TASK STATEMENT:
Take the lines in the listing below from the line with "from us, it’s" up to and including the line with "the incredible experiences of our 2022" and set them down exactly, skipping pictures and adding nothing.

Start of Block

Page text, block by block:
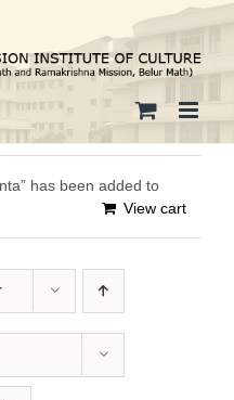
has been added to
View cart
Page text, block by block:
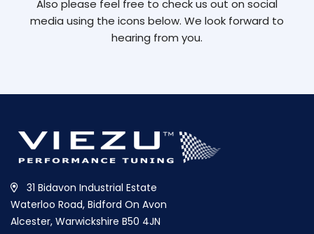
Also please feel free to check us out on social
media using the icons below. We look forward to
hearing from you.
31 Bidavon Industrial Estate
Waterloo Road, Bidford On Avon
Alcester, Warwickshire B50 4JN
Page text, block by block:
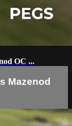
OC ...
Mazenod
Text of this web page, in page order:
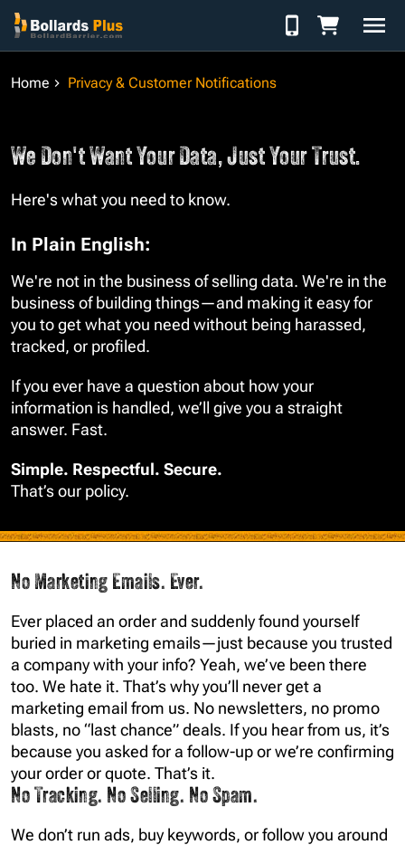
Skip to Content
Home Privacy & Customer Notifications
We Don't Want Your Data, Just Your Trust.
Here's what you need to know.
In Plain English:
We're not in the business of selling data. We're in the
business of building things—and making it easy for
you to get what you need without being harassed,
tracked, or profiled.
If you ever have a question about how your
information is handled, we’ll give you a straight
answer. Fast.
Simple. Respectful. Secure.
That’s our policy.
No Marketing Emails. Ever.
Ever placed an order and suddenly found yourself
buried in marketing emails—just because you trusted
a company with your info? Yeah, we’ve been there
too. We hate it. That’s why you’ll never get a
marketing email from us. No newsletters, no promo
blasts, no “last chance” deals. If you hear from us, it’s
because you asked for a follow-up or we’re confirming
your order or quote. That’s it.
No Tracking. No Selling. No Spam.
We don’t run ads, buy keywords, or follow you around
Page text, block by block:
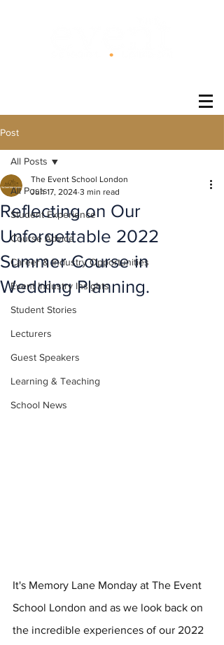
Post
All Posts
Student Experience
Course Advice
Career & Industry Opportunities
Event Industry Insights
Student Stories
Lecturers
Guest Speakers
Learning & Teaching
School News
All Posts
Reflecting on Our
Unforgettable 2022
Summer Course in
Wedding Planning.
The Event School London
Jun 17, 2024 3 min read
It's Memory Lane Monday at The Event
School London and as we look back on
the incredible experiences of our 2022
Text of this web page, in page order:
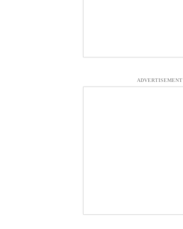
ADVERTISEMENT

End of Block

SOLUTION TO THIS EXERCISE:
blasts, no “last chance” deals. If you hear from us, it’s
because you asked for a follow-up or we’re confirming
your order or quote. That’s it.
No Tracking. No Selling. No Spam.
We don’t run ads, buy keywords, or follow you around
Page text, block by block:
Post
All Posts
Student Experience
Course Advice
Career & Industry Opportunities
Event Industry Insights
Student Stories
Lecturers
Guest Speakers
Learning & Teaching
School News
All Posts
Reflecting on Our
Unforgettable 2022
Summer Course in
Wedding Planning.
The Event School London
Jun 17, 2024 3 min read
It's Memory Lane Monday at The Event
School London and as we look back on
the incredible experiences of our 2022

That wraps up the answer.